-- WHAT IS REQUIRED --
Take the lines in the listing below from the line with "support could lead to his untimely death." up to and including the line with "alliances may" and set them down exactly, skipping pictures and adding nothing.

● ● ●

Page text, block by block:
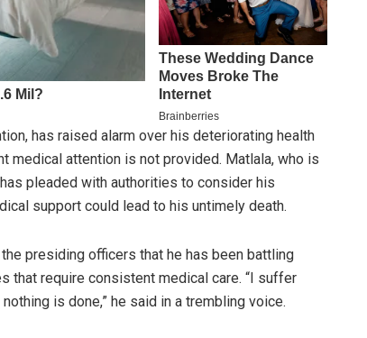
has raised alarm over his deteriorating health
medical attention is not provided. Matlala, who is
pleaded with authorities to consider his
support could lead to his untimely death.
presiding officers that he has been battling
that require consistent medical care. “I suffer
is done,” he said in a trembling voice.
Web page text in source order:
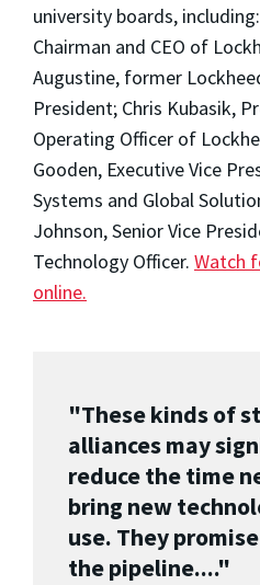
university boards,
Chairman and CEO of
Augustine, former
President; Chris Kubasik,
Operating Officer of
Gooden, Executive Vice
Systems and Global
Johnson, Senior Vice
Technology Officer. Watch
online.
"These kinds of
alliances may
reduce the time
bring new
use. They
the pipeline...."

● ● ●

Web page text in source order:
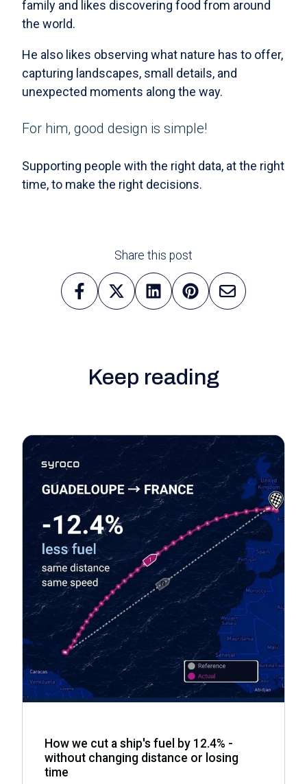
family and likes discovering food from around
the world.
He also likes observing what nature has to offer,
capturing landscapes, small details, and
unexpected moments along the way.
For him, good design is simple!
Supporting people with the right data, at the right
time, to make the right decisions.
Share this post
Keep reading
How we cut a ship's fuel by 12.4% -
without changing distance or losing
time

● ● ●

-- REPLY TO THE EXERCISE --
support could lead to his untimely death.
presiding officers that he has been battling
that require consistent medical care. “I suffer
is done,” he said in a trembling voice.
Web page text in source order:
university boards,
Chairman and CEO of
Augustine, former
President; Chris Kubasik,
Operating Officer of
Gooden, Executive Vice
Systems and Global
Johnson, Senior Vice
Technology Officer. Watch
online.
"These kinds of
alliances may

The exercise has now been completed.